MCP (Model Context Protocol)

Command	Description
`harness mcp list`	List configured MCP servers and status
`harness mcp test`	Test server connections and list tools
`harness mcp discover`	Scan for servers from Claude Desktop, Cursor, VS Code, etc.
`harness mcp search <query>`	Search the MCP registry
`harness mcp install <query>`	Install an MCP server from the registry

Command	Description
`harness install <source>`	Install from file, URL, or source name (auto-detects format)
`harness discover search <query>`	Search all community sources for content
`harness discover env`	Scan .env files for API keys, suggest MCP servers
`harness discover project`	Detect tech stack, suggest rules/skills
`harness bundle <output>`	Pack primitives into a shareable bundle
`harness bundle-install <source>`	Install from a bundle
`harness export [output]`	Export harness to a portable JSON bundle
`harness import <bundle>`	Import a harness bundle
`harness sources list`	List configured community content sources

Monitoring

Command	Description
`harness dashboard`	Unified view of health, costs, sessions, workflows
`harness health`	System health status and metrics
`harness costs`	View API spending
`harness analytics`	Session analytics and usage patterns
`harness metrics`	Workflow execution metrics

Model Aliases

Use -m with a shorthand instead of full OpenRouter model IDs:

Alias	Model
`gemma`	google/gemma-4-26b-a4b-it
`gemma-31b`	google/gemma-4-31b-it
`qwen`	qwen/qwen3.5-35b-a3b
`glm`	z-ai/glm-4.7-flash
`claude`	anthropic/claude-sonnet-4
`gpt4o`	openai/gpt-4o

Tools

Agent Harness uses three tool layers, in priority order:

MCP servers — the primary tool layer. Anything an agent reaches beyond its own files comes from an MCP server: web search, browsers, databases, file systems, code execution.
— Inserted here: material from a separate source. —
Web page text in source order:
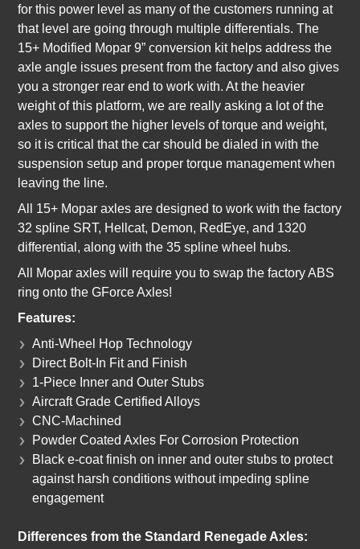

Search the registry with harness mcp search <query> or detect what's already on your machine with harness mcp discover.
Markdown HTTP tools — for trivial REST APIs where spinning up an MCP server is overkill. Drop a markdown file in tools/ with frontmatter, an ## Authentication section, and an ## Operations section. The harness's HTTP executor calls them directly.
Programmatic tools — escape hatch. For latency-critical or harness-internal access where you need a real JS function. Register via defineAgent().withTool(...).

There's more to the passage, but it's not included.